When I was in grade school, during the fall and spring, when the weather was nice, we would have gym class outdoors, at the athletic field. On good days we’d play softball or flag football or soccer; on not-so-good days we’d run around the quarter-mile track. But the walk to the athletic field involved crossing the street in front of the school and walking a tenth of a mile or so down the street, past the town cemetery. I remember that at the corner of the cemetery we passed, behind the wrought-iron fence, the grave of a man named Larry Havers was visible. His stone was decorated with a photograph of him, in military uniform. I don’t recall what branch in which he served, nor do I recall his date-of-birth as given on the stone, but I do recall the year of his death: 1967. I even think the stone specified the specific battle in which he was killed in action, but I’m not sure about that, either.

That’s what I remember each Memorial Day: the grave of a man I never knew, who died four years before I was born in a place across the world to which I doubt I’ll ever go. And in the absence of anyone from my own family, Mr. Havers’s name will probably be the one I look for if I ever visit that memorial in Washington. I hope his family wouldn’t mind.

I looked online and found these images, first of Mr. Havers’s obituary and then of Mr. Havers himself. The things you remember. I wonder what kind of man he was. He has been gone for more than half a century. His name is not forgotten.

 

Mr. Havers’s service information can be found on the Virtual Vietnam Wall here. He was born 14 October 1946 and died 29 October 1967, in Thua Thien.

A song: “The Green Fields of France”, by Eric Bogle

 

Well, how do you do, young Willie McBride,
Do you mind if I sit down here by your graveside?
And rest for awhile ‘neath the warm summer sun,
I’ve been walking all day, and I’m nearly done.
I see by your gravestone you were only 19
When you joined the great fallen in 1916,
I hope you died quick and I hope you died clean
Or, Willie McBride, was it slow and obscene?

Did they Beat the drum slowly, did they play the fife lowly?
Did they sound the death-march as they lowered you down?
Did the band play The Last Post in chorus?
Did the pipes play the Flowers of the Forest?

Did you leave a wife or a sweetheart behind
In some faithful heart is your memory enshrined?
And, though you died back in 1916,
To that faithful heart are you forever 19?
Or are you a stranger without even a name,
Enshrined then, forever, behind a glass pane,
In an old photograph, torn and tattered and stained,
And faded to yellow in a brown leather frame?

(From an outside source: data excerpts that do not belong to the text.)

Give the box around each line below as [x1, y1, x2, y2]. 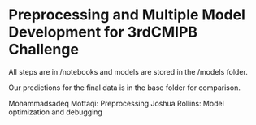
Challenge [8, 41, 80, 58]
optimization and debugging [8, 107, 103, 117]
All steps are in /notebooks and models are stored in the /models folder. [8, 67, 248, 76]
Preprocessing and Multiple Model [8, 6, 245, 24]
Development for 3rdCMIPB [8, 23, 197, 41]
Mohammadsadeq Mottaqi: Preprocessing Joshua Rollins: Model [8, 98, 225, 108]
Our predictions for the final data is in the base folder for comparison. [8, 83, 241, 93]
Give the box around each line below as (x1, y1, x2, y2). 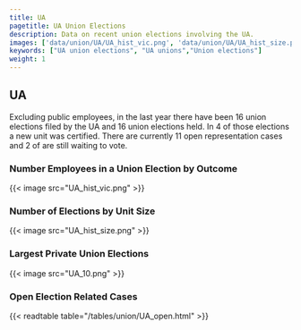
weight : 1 (9, 55, 47, 63)
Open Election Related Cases (9, 290, 138, 302)
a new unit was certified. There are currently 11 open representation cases (9, 131, 283, 141)
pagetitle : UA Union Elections (9, 21, 126, 30)
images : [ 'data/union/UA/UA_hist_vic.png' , (9, 38, 175, 47)
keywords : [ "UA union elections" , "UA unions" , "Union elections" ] (9, 47, 262, 55)
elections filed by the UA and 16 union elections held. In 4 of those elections (9, 121, 289, 131)
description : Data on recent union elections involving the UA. (9, 30, 254, 38)
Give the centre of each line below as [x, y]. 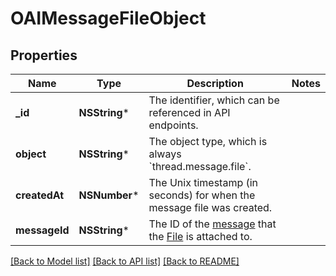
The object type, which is [208, 141]
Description [215, 83]
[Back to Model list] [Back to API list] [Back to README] [125, 261]
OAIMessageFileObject [108, 18]
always [165, 154]
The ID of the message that [212, 224]
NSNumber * [109, 195]
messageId [42, 230]
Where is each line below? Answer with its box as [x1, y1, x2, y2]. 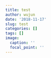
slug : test [5, 21, 29, 27]
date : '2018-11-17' [5, 17, 47, 22]
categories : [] [5, 26, 38, 31]
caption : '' [10, 40, 36, 45]
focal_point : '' [10, 45, 44, 50]
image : [5, 36, 19, 41]
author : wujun [5, 12, 36, 17]
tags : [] [5, 31, 24, 36]
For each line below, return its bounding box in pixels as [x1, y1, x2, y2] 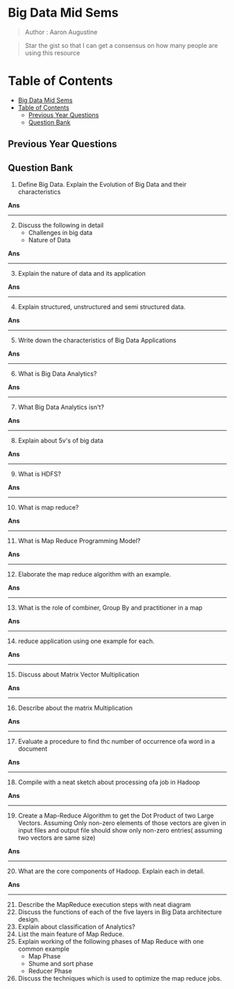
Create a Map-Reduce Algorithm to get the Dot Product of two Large [17, 811, 215, 820]
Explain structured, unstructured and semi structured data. [17, 303, 186, 311]
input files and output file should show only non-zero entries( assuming [17, 826, 223, 835]
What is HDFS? [17, 470, 61, 479]
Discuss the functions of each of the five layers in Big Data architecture [17, 908, 222, 916]
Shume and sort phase [28, 960, 94, 968]
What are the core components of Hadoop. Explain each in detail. [17, 867, 206, 876]
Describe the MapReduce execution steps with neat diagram [17, 901, 192, 909]

Did they Beat the drum slowly, did they play the fife lowly?
Did they sound the death-march as they lowered you down?
Did the band play The Last Post in chorus?
Did the pipes play the Flowers of the Forest?

The sun’s shining down on these green fields of France;
The warm wind blows gently, and the red poppies dance.
The trenches have vanished long under the plow;
No gas and no barbed wire, no guns firing now.
But here in this graveyard that’s still No Man’s Land
The countless white crosses in stand mute in the sand
To man’s blind indifference to his fellow man,
And a whole generation who were butchered and damned.

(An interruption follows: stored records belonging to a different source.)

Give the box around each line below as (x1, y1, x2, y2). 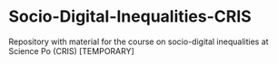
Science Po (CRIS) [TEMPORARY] (8, 45, 135, 56)
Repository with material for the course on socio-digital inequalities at (8, 36, 269, 47)
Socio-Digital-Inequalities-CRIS (8, 6, 252, 27)
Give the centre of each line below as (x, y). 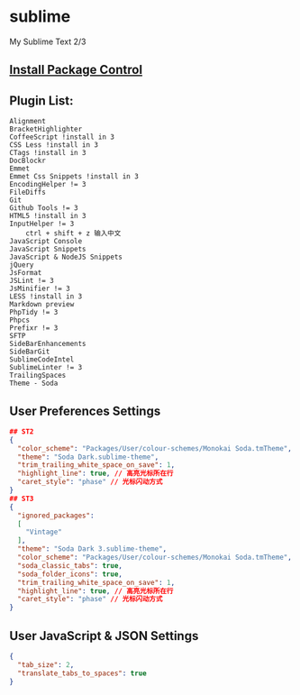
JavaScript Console (46, 242)
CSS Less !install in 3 (54, 145)
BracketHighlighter (46, 129)
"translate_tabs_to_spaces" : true (82, 673)
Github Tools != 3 (44, 208)
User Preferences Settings (85, 411)
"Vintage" (44, 532)
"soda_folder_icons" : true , (70, 574)
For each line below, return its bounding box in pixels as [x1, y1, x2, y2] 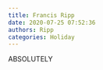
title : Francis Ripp [8, 11, 76, 19]
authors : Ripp [8, 26, 55, 33]
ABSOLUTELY [8, 54, 53, 64]
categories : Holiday [8, 33, 76, 41]
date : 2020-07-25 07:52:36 [8, 19, 96, 26]

Did they Beat the drum slowly, did they play the fife lowly?
Did they sound the death-march as they lowered you down?
Did the band play The Last Post in chorus?
Did the pipes play the Flowers of the Forest?

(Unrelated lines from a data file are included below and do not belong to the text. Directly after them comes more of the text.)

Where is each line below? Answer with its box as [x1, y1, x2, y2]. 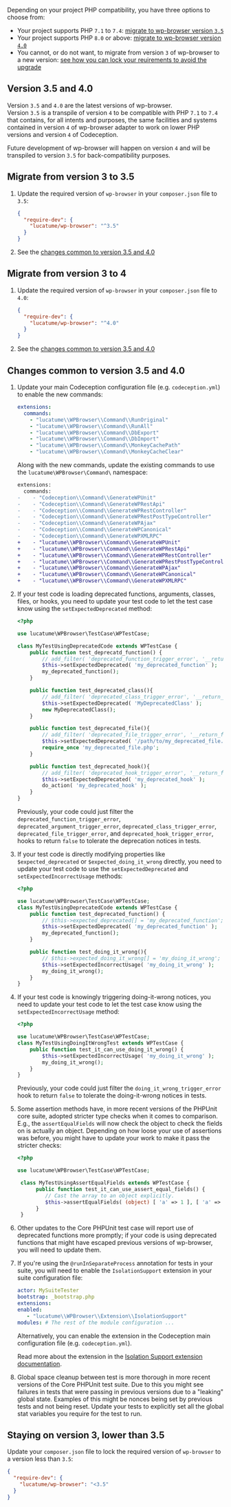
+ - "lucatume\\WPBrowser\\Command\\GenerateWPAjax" [16, 564, 181, 572]
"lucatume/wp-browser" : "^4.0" [30, 319, 120, 326]
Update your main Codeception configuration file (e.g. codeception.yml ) [16, 383, 221, 391]
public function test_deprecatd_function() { [30, 649, 163, 656]
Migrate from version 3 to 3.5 [7, 171, 135, 183]
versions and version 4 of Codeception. [7, 130, 119, 138]
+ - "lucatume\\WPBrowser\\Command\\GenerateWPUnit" [16, 539, 181, 546]
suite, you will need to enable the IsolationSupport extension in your [16, 1266, 212, 1275]

And I can’t help but wonder why, young Willie McBride,
Do all those who lie here know why they died?
Did they really believe when they answered the call,
Did they really believe that this war would end wars?
Well the sorrow, the suffering, the glory, the pain
The killing and dying, was all done in vain,
For young Willie McBride, it all happened again,
And again, and again, and again, and again.

Did they Beat the drum slowly, did they play the fife lowly?
Did they sound the death-march as they lowered you down?
Did the band play The Last Post in chorus?
Did the pipes play the Flowers of the Forest?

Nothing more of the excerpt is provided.